- Exercise description: Only the records, exactly as written, belong in the answer; pictures do not.
====== Exercise data ======
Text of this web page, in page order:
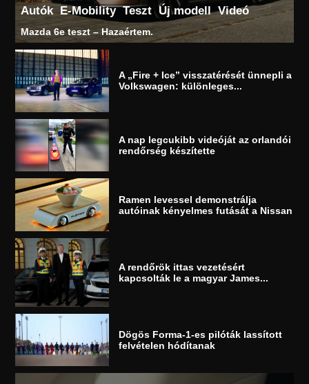
Autók E-Mobility Teszt Új modell Videó
Mazda 6e teszt – Hazaértem.
A „Fire + Ice” visszatérését ünnepli a
Volkswagen: különleges...
A nap legcukibb videóját az orlandói
rendőrség készítette
Ramen levessel demonstrálja
autóinak kényelmes futását a Nissan
A rendőrök ittas vezetésért
kapcsolták le a magyar James...
Dögös Forma-1-es pilóták lassított
felvételen hódítanak
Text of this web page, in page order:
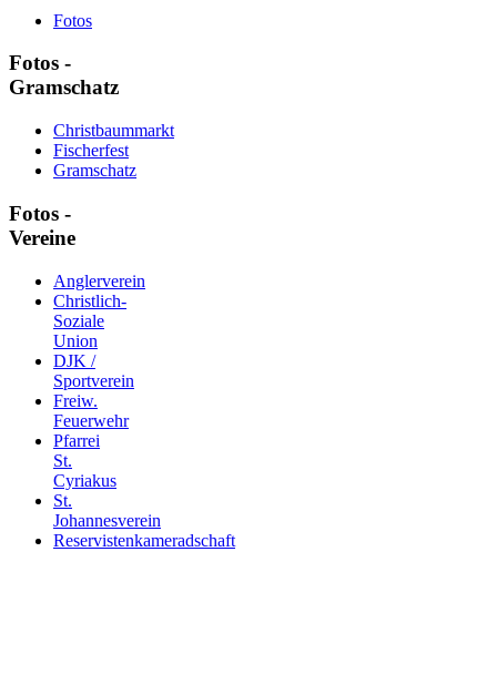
======
- Solution to the exercise:
Text of this web page, in page order:
Autók E-Mobility Teszt Új modell Videó
Mazda 6e teszt – Hazaértem.
A „Fire + Ice” visszatérését ünnepli a
Volkswagen: különleges...
A nap legcukibb videóját az orlandói
rendőrség készítette
Ramen levessel demonstrálja
autóinak kényelmes futását a Nissan
A rendőrök ittas vezetésért
kapcsolták le a magyar James...
Dögös Forma-1-es pilóták lassított
felvételen hódítanak
Text of this web page, in page order:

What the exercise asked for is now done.